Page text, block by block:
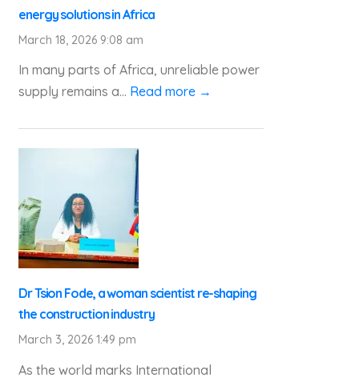
energy solutions in Africa
March 18, 2026 9:08 am
In many parts of Africa, unreliable power
supply remains a... Read more →
Dr Tsion Fode, a woman scientist re-shaping
the construction industry
March 3, 2026 1:49 pm
As the world marks International
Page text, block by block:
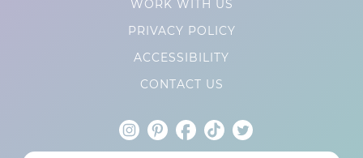
WORK WITH US
PRIVACY POLICY
ACCESSIBILITY
CONTACT US
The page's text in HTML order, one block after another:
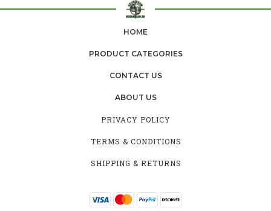
HOME
PRODUCT CATEGORIES
CONTACT US
ABOUT US
PRIVACY POLICY
TERMS & CONDITIONS
SHIPPING & RETURNS
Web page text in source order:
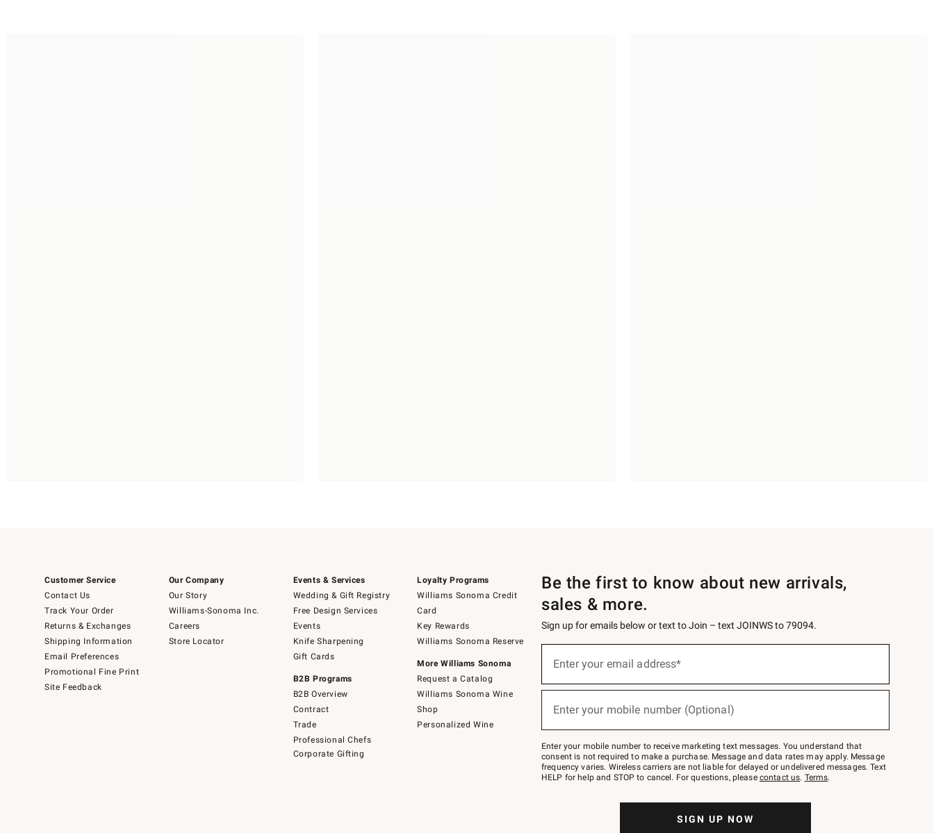
Customer Service
Contact Us
Track Your Order
Returns & Exchanges
Shipping Information
Email Preferences
Promotional Fine Print
Site Feedback
Our Company
Our Story
Williams-Sonoma Inc.
Careers
Store Locator
Events & Services
Wedding & Gift Registry
Free Design Services
Events
Knife Sharpening
Gift Cards
B2B Programs
B2B Overview
Contract
Trade
Professional Chefs
Corporate Gifting
Loyalty Programs
Williams Sonoma Credit
Card
Key Rewards
Williams Sonoma Reserve
More Williams Sonoma
Request a Catalog
Williams Sonoma Wine
Shop
Personalized Wine
Be the first to know about new arrivals,
sales & more.
Sign up for emails below or text to Join – text JOINWS to 79094.
below
Join
–
text
JOINWS
to
Enter your email address*
Enter your mobile number (Optional)
Enter your mobile number to receive marketing text messages. You understand that
consent is not required to make a purchase. Message and data rates may apply. Message
frequency varies. Wireless carriers are not liable for delayed or undelivered messages. Text
HELP for help and STOP to cancel. For questions, please contact us. Terms.
SIGN UP NOW
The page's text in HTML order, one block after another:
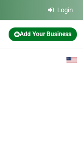
Login
Add Your Business
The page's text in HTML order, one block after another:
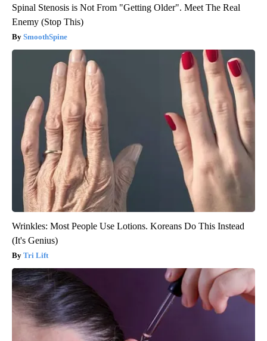
Spinal Stenosis is Not From "Getting Older". Meet The Real
Enemy (Stop This)
SmoothSpine
Wrinkles: Most People Use Lotions. Koreans Do This Instead
(It's Genius)
Tri Lift
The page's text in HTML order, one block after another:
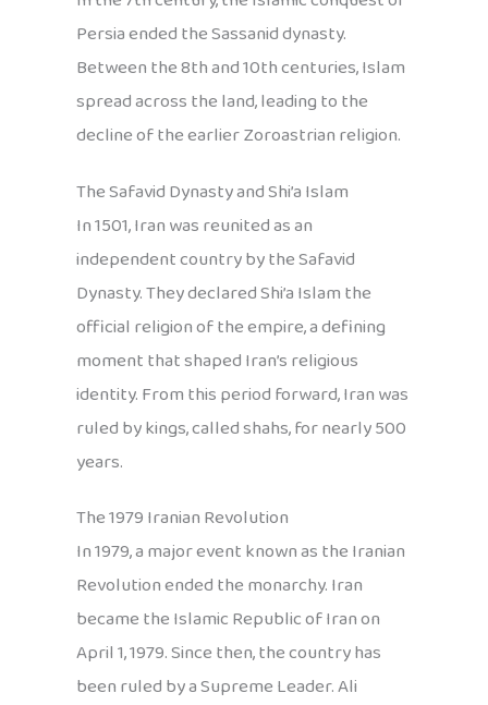
Persia ended the Sassanid dynasty.
Between the 8th and 10th centuries, Islam
spread across the land, leading to the
decline of the earlier Zoroastrian religion.
The Safavid Dynasty and Shi’a Islam
In 1501, Iran was reunited as an
independent country by the Safavid
Dynasty. They declared Shi’a Islam the
official religion of the empire, a defining
moment that shaped Iran’s religious
identity. From this period forward, Iran was
ruled by kings, called shahs, for nearly 500
years.
The 1979 Iranian Revolution
In 1979, a major event known as the Iranian
Revolution ended the monarchy. Iran
became the Islamic Republic of Iran on
April 1, 1979. Since then, the country has
been ruled by a Supreme Leader. Ali
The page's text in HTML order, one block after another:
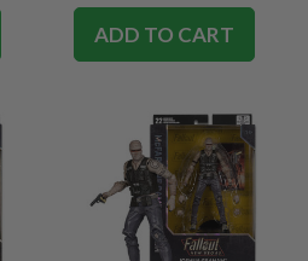
ADD TO CART
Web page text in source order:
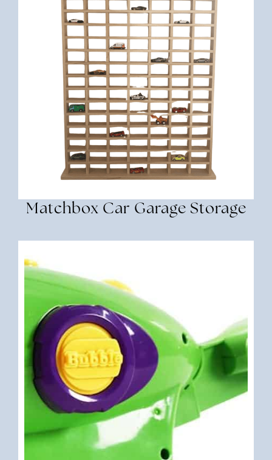
Matchbox Car Garage Storage
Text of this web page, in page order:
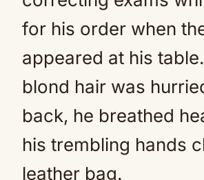
for his order when
appeared at his
blond hair was
back, he breathed
his trembling hands
leather bag.
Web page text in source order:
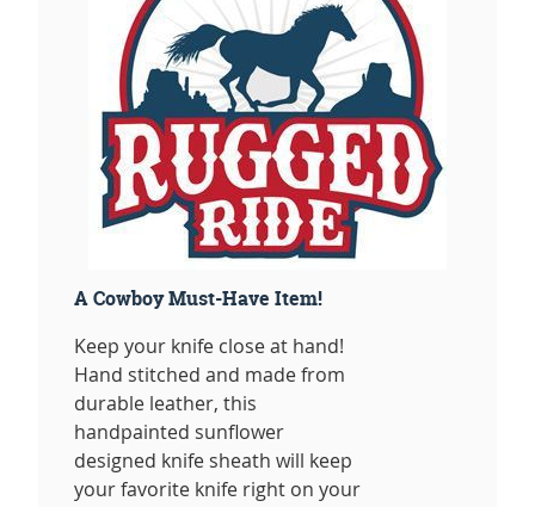
A Cowboy Must-Have Item!
Keep your knife close at hand!
Hand stitched and made from
durable leather, this
handpainted sunflower
designed knife sheath will keep
your favorite knife right on your
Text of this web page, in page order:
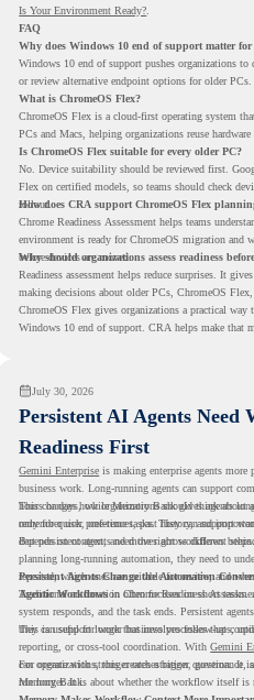
Is Your Environment Ready?
FAQ
Why does Windows 10 end of support matter
Windows 10 end of support pushes organizations to
or review alternative endpoint options for older PCs.
What is ChromeOS Flex?
ChromeOS Flex is a cloud-first operating system
PCs and Macs, helping organizations reuse
Is ChromeOS Flex suitable for every older PC?
No. Device suitability should be reviewed first.
Flex on certified models, so teams should check
rollout.
How does CRA support ChromeOS Flex
Chrome Readiness Assessment helps teams
environment is ready for ChromeOS migration and
before devices are moved.
Why should organizations assess readiness
Readiness assessment helps reduce surprises. It
making decisions about older PCs, ChromeOS
ChromeOS Flex gives organizations a practical way
Windows 10 end of support. CRA helps make that
July 30, 2026
Persistent AI Agents Need
Readiness First
Gemini Enterprise is making enterprise agents more
business work. Long-running agents can support
hours or days, while Memory Bank gives agents
remember user preferences, past history, and
This changes how organizations should think about
only for quick, one-time tasks. They can support
depends on context, and moves across different
But persistent agents need the right workflows
planning long-running automation, they need to
repeated, which ones are suitable for review, and
Agentic Workflowsin Chrome Readiness
Persistent Agents Change the Automation
Traditional automation often focuses on short
system responds, and the task ends. Persistent
they can support longer business processes that
This is useful for work that involves follow-ups,
reporting, or cross-tool coordination. With Gemini
can operate with stronger orchestration,
Memory Bank.
For organizations, this creates a bigger question. It
run longer. It is about whether the workflow itself is
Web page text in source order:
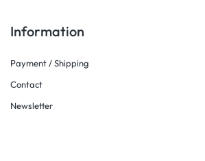
Information
Payment / Shipping
Contact
Newsletter
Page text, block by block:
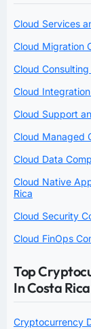
Cloud Services
Cloud Migration
Cloud
Cloud
Cloud Support
Cloud Managed
Cloud Data
Cloud Native
Rica
Cloud Security
Cloud FinOps
Top
In Costa Rica
Cryptocurrency
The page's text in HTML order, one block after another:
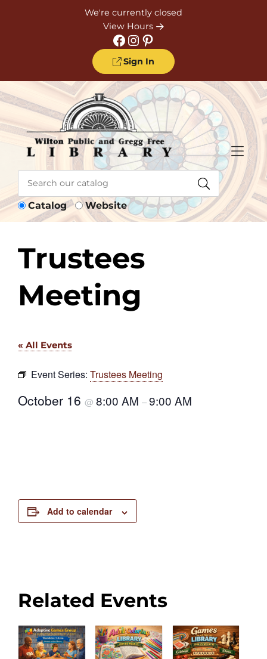
We're currently closed
View Hours
Facebook Instagram Pinterest
Sign In
Catalog Website
Trustees
Meeting
« All Events
Event Series: Trustees Meeting
October 16 @ 8:00 AM –9:00 AM
Add to calendar
Related Events
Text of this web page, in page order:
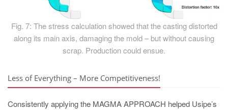
Fig. 7: The stress calculation showed that the casting distorted
along its main axis, damaging the mold – but without causing
scrap. Production could ensue.
Less of Everything – More Competitiveness!
Consistently applying the MAGMA APPROACH helped Usipe’s
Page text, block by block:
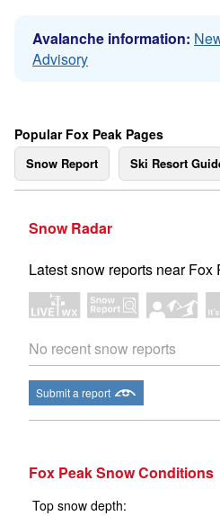
Avalanche information:
Advisory
Popular Fox Peak Pages
Snow Report Ski Resort
Snow Radar
Latest snow reports near Fox
No recent snow reports
Submit a report
Fox Peak Snow Conditions
Top snow depth:
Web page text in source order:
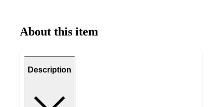
About this item
Description
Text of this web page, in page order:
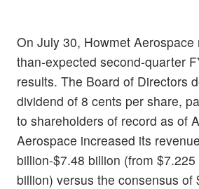
On July 30, Howmet Aerospace
than-expected second-quarter
results. The Board of Directors
dividend of 8 cents per share,
to shareholders of record as of
Aerospace increased its
billion-$7.48 billion (from
billion) versus the consensus of
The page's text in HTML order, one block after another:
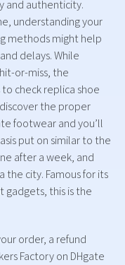
and authenticity.
understanding your
methods might help
delays. While
or-miss, the
check replica shoe
the proper
footwear and you’ll
put on similar to the
after a week, and
the city. Famous for its
gadgets, this is the
order, a refund
Factory on DHgate
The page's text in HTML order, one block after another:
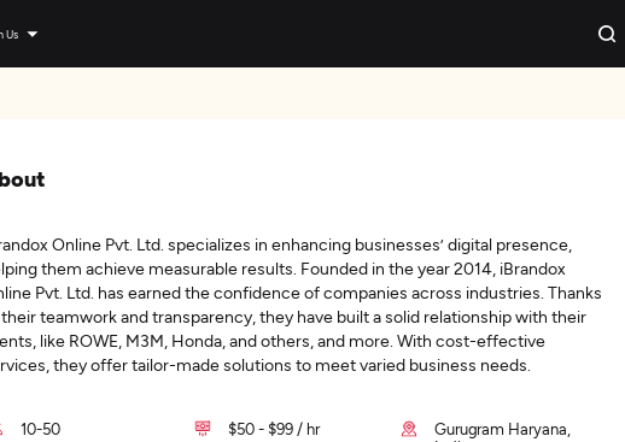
************
→ Brief
Pictures stay out; all other material above is restated word for word.

→ Answer section
Page text, block by block:
energy solutions in Africa
March 18, 2026 9:08 am
In many parts of Africa, unreliable power
supply remains a... Read more →
Dr Tsion Fode, a woman scientist re-shaping
the construction industry
March 3, 2026 1:49 pm
As the world marks International
Page text, block by block:
WORK WITH US
PRIVACY POLICY
ACCESSIBILITY
CONTACT US
The page's text in HTML order, one block after another:
HOME
PRODUCT CATEGORIES
CONTACT US
ABOUT US
PRIVACY POLICY
TERMS & CONDITIONS
SHIPPING & RETURNS
Web page text in source order:
Customer Service
Contact Us
Track Your Order
Returns & Exchanges
Shipping Information
Email Preferences
Promotional Fine Print
Site Feedback
Our Company
Our Story
Williams-Sonoma Inc.
Careers
Store Locator
Events & Services
Wedding & Gift Registry
Free Design Services
Events
Knife Sharpening
Gift Cards
B2B Programs
B2B Overview
Contract
Trade
Professional Chefs
Corporate Gifting
Loyalty Programs
Williams Sonoma Credit
Card
Key Rewards
Williams Sonoma Reserve
More Williams Sonoma
Request a Catalog
Williams Sonoma Wine
Shop
Personalized Wine
Be the first to know about new arrivals,
sales & more.
Sign up for emails below or text to Join – text JOINWS to 79094.
below
Join
–
text
JOINWS
to
Enter your email address*
Enter your mobile number (Optional)
Enter your mobile number to receive marketing text messages. You understand that
consent is not required to make a purchase. Message and data rates may apply. Message
frequency varies. Wireless carriers are not liable for delayed or undelivered messages. Text
HELP for help and STOP to cancel. For questions, please contact us. Terms.
SIGN UP NOW
The page's text in HTML order, one block after another:
Login
Add Your Business
The page's text in HTML order, one block after another:
Spinal Stenosis is Not From "Getting Older". Meet The Real
Enemy (Stop This)
SmoothSpine
Wrinkles: Most People Use Lotions. Koreans Do This Instead
(It's Genius)
Tri Lift
The page's text in HTML order, one block after another:
Persia ended the Sassanid dynasty.
Between the 8th and 10th centuries, Islam
spread across the land, leading to the
decline of the earlier Zoroastrian religion.
The Safavid Dynasty and Shi’a Islam
In 1501, Iran was reunited as an
independent country by the Safavid
Dynasty. They declared Shi’a Islam the
official religion of the empire, a defining
moment that shaped Iran’s religious
identity. From this period forward, Iran was
ruled by kings, called shahs, for nearly 500
years.
The 1979 Iranian Revolution
In 1979, a major event known as the Iranian
Revolution ended the monarchy. Iran
became the Islamic Republic of Iran on
April 1, 1979. Since then, the country has
been ruled by a Supreme Leader. Ali
The page's text in HTML order, one block after another:
ADD TO CART
Web page text in source order:
Matchbox Car Garage Storage
Text of this web page, in page order:
for his order when
appeared at his
blond hair was
back, he breathed
his trembling hands
leather bag.
Web page text in source order:
A Cowboy Must-Have Item!
Keep your knife close at hand!
Hand stitched and made from
durable leather, this
handpainted sunflower
designed knife sheath will keep
your favorite knife right on your
Text of this web page, in page order:
Is Your Environment Ready?
FAQ
Why does Windows 10 end of support matter
Windows 10 end of support pushes organizations to
or review alternative endpoint options for older PCs.
What is ChromeOS Flex?
ChromeOS Flex is a cloud-first operating system
PCs and Macs, helping organizations reuse
Is ChromeOS Flex suitable for every older PC?
No. Device suitability should be reviewed first.
Flex on certified models, so teams should check
rollout.
How does CRA support ChromeOS Flex
Chrome Readiness Assessment helps teams
environment is ready for ChromeOS migration and
before devices are moved.
Why should organizations assess readiness
Readiness assessment helps reduce surprises. It
making decisions about older PCs, ChromeOS
ChromeOS Flex gives organizations a practical way
Windows 10 end of support. CRA helps make that
July 30, 2026
Persistent AI Agents Need
Readiness First
Gemini Enterprise is making enterprise agents more
business work. Long-running agents can support
hours or days, while Memory Bank gives agents
remember user preferences, past history, and
This changes how organizations should think about
only for quick, one-time tasks. They can support
depends on context, and moves across different
But persistent agents need the right workflows
planning long-running automation, they need to
repeated, which ones are suitable for review, and
Agentic Workflowsin Chrome Readiness
Persistent Agents Change the Automation
Traditional automation often focuses on short
system responds, and the task ends. Persistent
they can support longer business processes that
This is useful for work that involves follow-ups,
reporting, or cross-tool coordination. With Gemini
can operate with stronger orchestration,
Memory Bank.
For organizations, this creates a bigger question. It
run longer. It is about whether the workflow itself is
Web page text in source order:
Information
Payment / Shipping
Contact
Newsletter
Page text, block by block:
Cloud Services
Cloud Migration
Cloud
Cloud
Cloud Support
Cloud Managed
Cloud Data
Cloud Native
Rica
Cloud Security
Cloud FinOps
Top
In Costa Rica
Cryptocurrency
The page's text in HTML order, one block after another:
We're currently closed
View Hours
Facebook Instagram Pinterest
Sign In
Catalog Website
Trustees
Meeting
« All Events
Event Series: Trustees Meeting
October 16 @ 8:00 AM –9:00 AM
Add to calendar
Related Events
Text of this web page, in page order:
Fig. 7: The stress calculation showed that the casting distorted
along its main axis, damaging the mold – but without causing
scrap. Production could ensue.
Less of Everything – More Competitiveness!
Consistently applying the MAGMA APPROACH helped Usipe’s
Page text, block by block:
Avalanche information:
Advisory
Popular Fox Peak Pages
Snow Report Ski Resort
Snow Radar
Latest snow reports near Fox
No recent snow reports
Submit a report
Fox Peak Snow Conditions
Top snow depth:
Web page text in source order:
About this item
Description
Text of this web page, in page order:
On July 30, Howmet Aerospace
than-expected second-quarter
results. The Board of Directors
dividend of 8 cents per share,
to shareholders of record as of
Aerospace increased its
billion-$7.48 billion (from
billion) versus the consensus of
The page's text in HTML order, one block after another:
and authenticity.
understanding your
methods might help
delays. While
or-miss, the
check replica shoe
the proper
footwear and you’ll
put on similar to the
after a week, and
the city. Famous for its
gadgets, this is the
order, a refund
Factory on DHgate
The page's text in HTML order, one block after another:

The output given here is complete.